_Directions_: Lines from the one containing "April 20, 2025" through the last line of the records below need to be repeated exactly; nothing else, and no pictures.

Excerpts from a dataset
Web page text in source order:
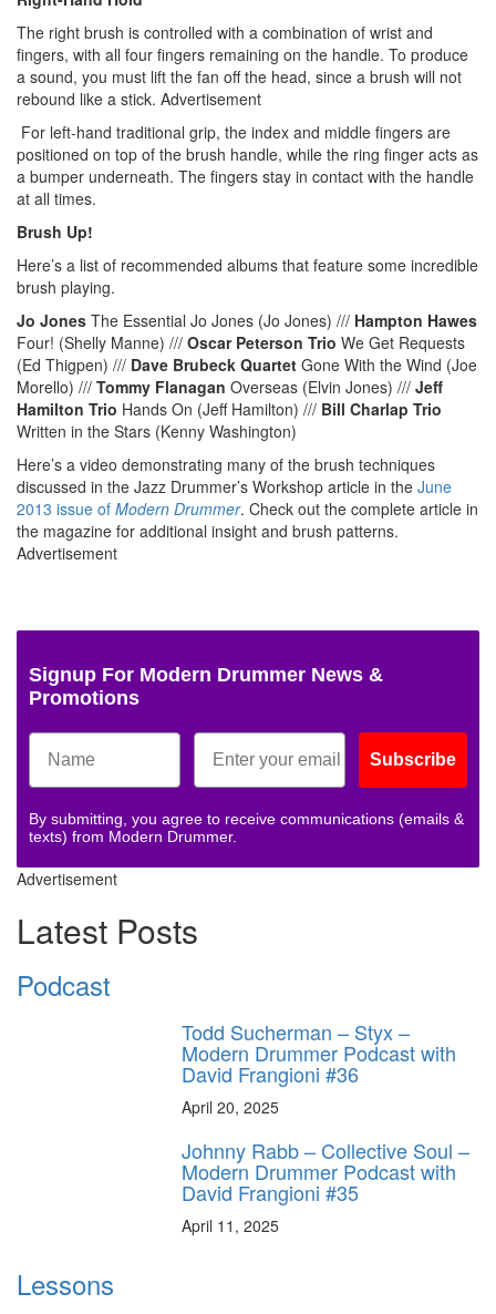
The right brush is controlled with a combination of wrist and
fingers, with all four fingers remaining on the handle. To produce
a sound, you must lift the fan off the head, since a brush will not
rebound like a stick. Advertisement
For left-hand traditional grip, the index and middle fingers are
positioned on top of the brush handle, while the ring finger acts as
a bumper underneath. The fingers stay in contact with the handle
at all times.
Brush Up!
Here’s a list of recommended albums that feature some incredible
brush playing.
Jo Jones The Essential Jo Jones (Jo Jones) /// Hampton Hawes
Four! (Shelly Manne) /// Oscar Peterson Trio We Get Requests
(Ed Thigpen) /// Dave Brubeck Quartet Gone With the Wind (Joe
Morello) /// Tommy Flanagan Overseas (Elvin Jones) /// Jeff
Hamilton Trio Hands On (Jeff Hamilton) /// Bill Charlap Trio
Written in the Stars (Kenny Washington)
Here’s a video demonstrating many of the brush techniques
discussed in the Jazz Drummer’s Workshop article in the June
2013 issue of Modern Drummer. Check out the complete article in
the magazine for additional insight and brush patterns.
Advertisement
Signup For Modern Drummer News &
Promotions
Subscribe
By submitting, you agree to receive communications (emails &
texts) from Modern Drummer.
Advertisement
Latest Posts
Podcast
Todd Sucherman – Styx –
Modern Drummer Podcast with
David Frangioni #36
April 20, 2025
Johnny Rabb – Collective Soul –
Modern Drummer Podcast with
David Frangioni #35
April 11, 2025
Lessons
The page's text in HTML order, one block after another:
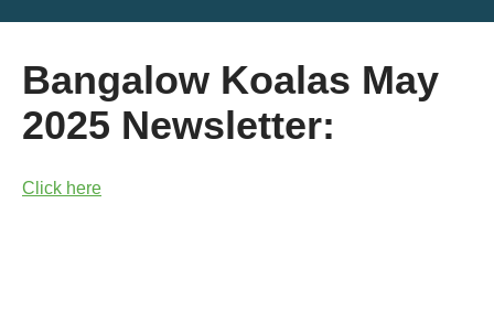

_Answer section_:
April 20, 2025
Johnny Rabb – Collective Soul –
Modern Drummer Podcast with
David Frangioni #35
April 11, 2025
Lessons
The page's text in HTML order, one block after another:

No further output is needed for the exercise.